Following your tips I was able to build a model that constantly got score of 95% and above. As you mentioned – misclassified points were not difficult to spot and I also agree with the note in the Notebook, that our geological brain is a much more more robust than anything in Python. I thought, however, that attempt to build a model that gets 100% score without a need to be hand corrected would be a good exercise.

And I managed to achieve it after all! But lets some technical notes on what Liz said above.

Transposition
I believe transposition is a bit “computational heavy”, which probably does not matter in a small database like ours, but still I wanted to avoid it. A lot of methods have an axis parameter that you can use. So for example stats.zscore(df, axis=1) would let you avoid transposing before and after.

Scaling
I found scaling curtail in achieving good prediction. And I agree with you, Liz, that MinMaxScaler() is not the best in our case as it looks at columns rather than rows. Again, you can transpose it, but I ended up just implementing MinMaxScaler logic in two lines of code: first subtracting row minima from whole data, then dividing each row by it’s max. In effect you end up with each row (each sample) in range 0 to 1 (inclusive) which is what we wanted to achieve. Rescaled chromatography looked right on the spot! image

Classifier choice
Notebook suggests using sklearn.ensemble.RandomForestClassifier, but I found it to be not very reliable. If I ran my whole notebook many times, occasionally it would end up showing some pretty poor results. My first thought was to increase number of estimators (RandomForestClassifier(n_estimators=500)) or size of the synthetic database but that was a dead end road. Solution for me was to use different supervised classification model. I don’t want to say which one in order to not destroy all the fun, but scikit-learn has a couple of them available so you can pick and choose what works best for you. Check for example this comparison or this article if you are looking for inspiration.

Building a 100% model!
Finally my end goal :wink: All this mentioned above by Liz and myself allowed me to build a model that could predict samples family with result at least 95% every time I ran it. But my goal was to build a model which gives 100% accuracy every time.
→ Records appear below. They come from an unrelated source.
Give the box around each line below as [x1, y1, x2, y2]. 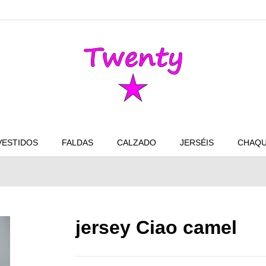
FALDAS [61, 138, 93, 148]
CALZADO [116, 138, 156, 148]
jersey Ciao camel [75, 217, 237, 239]
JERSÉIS [179, 138, 214, 148]
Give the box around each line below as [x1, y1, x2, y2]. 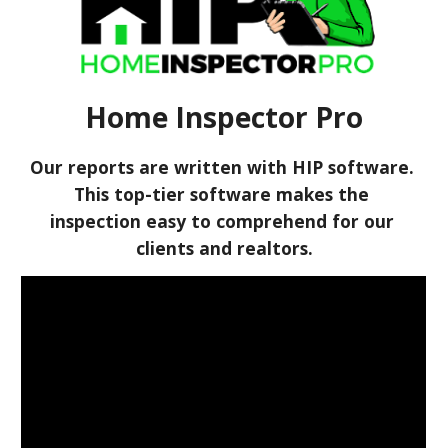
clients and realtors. [135, 235, 313, 260]
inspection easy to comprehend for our [49, 208, 394, 233]
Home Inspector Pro [85, 97, 363, 136]
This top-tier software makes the [74, 181, 369, 206]
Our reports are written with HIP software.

Note: that may not be such a good idea in real life scenario as you risk overfitting but I thought it would be a good exercise just for practise.
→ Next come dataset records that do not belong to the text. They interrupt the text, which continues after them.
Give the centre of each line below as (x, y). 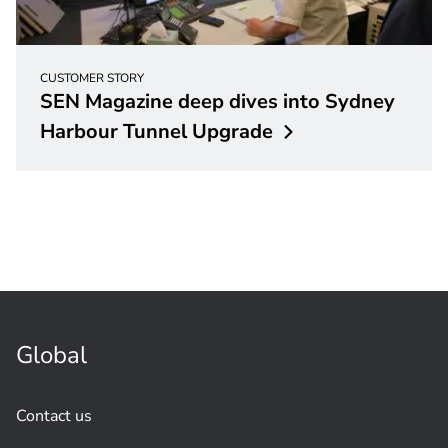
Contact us (54, 415)
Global (51, 354)
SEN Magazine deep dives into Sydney (217, 101)
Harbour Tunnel (113, 131)
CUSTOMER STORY (92, 77)
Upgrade (232, 131)
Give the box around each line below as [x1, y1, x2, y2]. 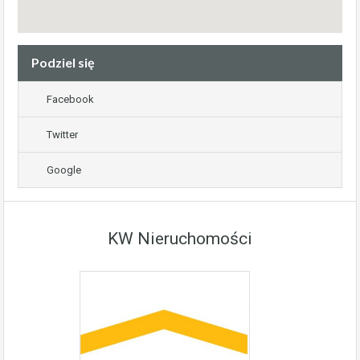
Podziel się [31, 54, 95, 70]
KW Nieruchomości [108, 228, 252, 248]
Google [47, 163, 81, 176]
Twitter [47, 128, 78, 141]
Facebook [47, 92, 94, 105]
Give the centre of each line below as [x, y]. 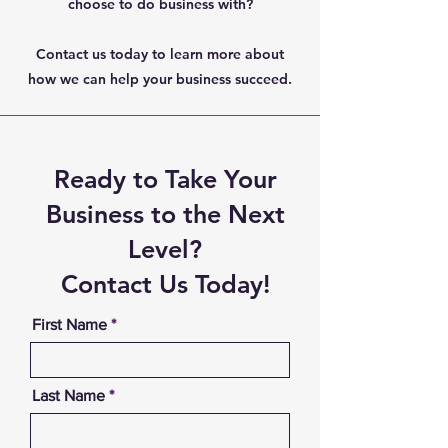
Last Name [68, 395]
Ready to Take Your [165, 179]
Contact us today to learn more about [160, 54]
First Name [69, 324]
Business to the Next [165, 214]
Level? [165, 249]
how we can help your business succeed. [160, 79]
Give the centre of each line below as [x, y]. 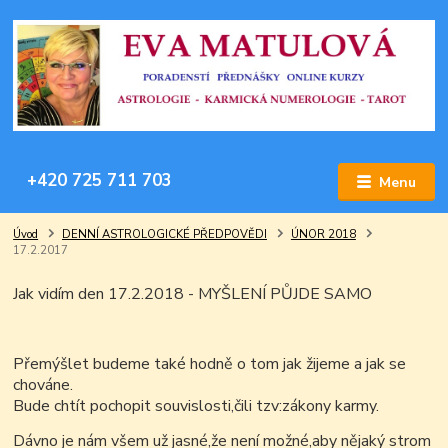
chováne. [43, 385]
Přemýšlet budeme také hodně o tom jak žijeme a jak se [210, 364]
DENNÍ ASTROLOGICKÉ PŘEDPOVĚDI [164, 235]
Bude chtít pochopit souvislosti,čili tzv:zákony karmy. [196, 406]
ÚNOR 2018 [323, 235]
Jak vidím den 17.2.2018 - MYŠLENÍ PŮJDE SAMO [193, 294]

As Liz noticed, those few misclassified samples were easy to spot when plotted on the map as they were usually placed in a cluster of points with different class. Therefore after prediction based on chromatography, I put the results through a clustering algorithm and looked for the outliers in every cluster formed. There is a good documentation of clustering algorithms on scikit-learn page if you want to read up. Basically I chose one that was supposed to be good for distances between points, defined threshold distance instead of numbers of clusters (as it wasn’t realistic to assume any number of clusters beforehand) and unlike in previous steps I used df[ ['x','y'] ] to fit it. After that all you have to do is to look through every cluster and if you find more than one class in it just assign the mode to all points.

And that’s it! I tried to run this model about 20 times (just by hand, not any rigorous testing, sorry) and each time I got 100% final result with preliminary results (before clustering) varying between 95 and 98%.

Hope that helps! It was a really good couple hours of fun and learning. Thank you Xeek!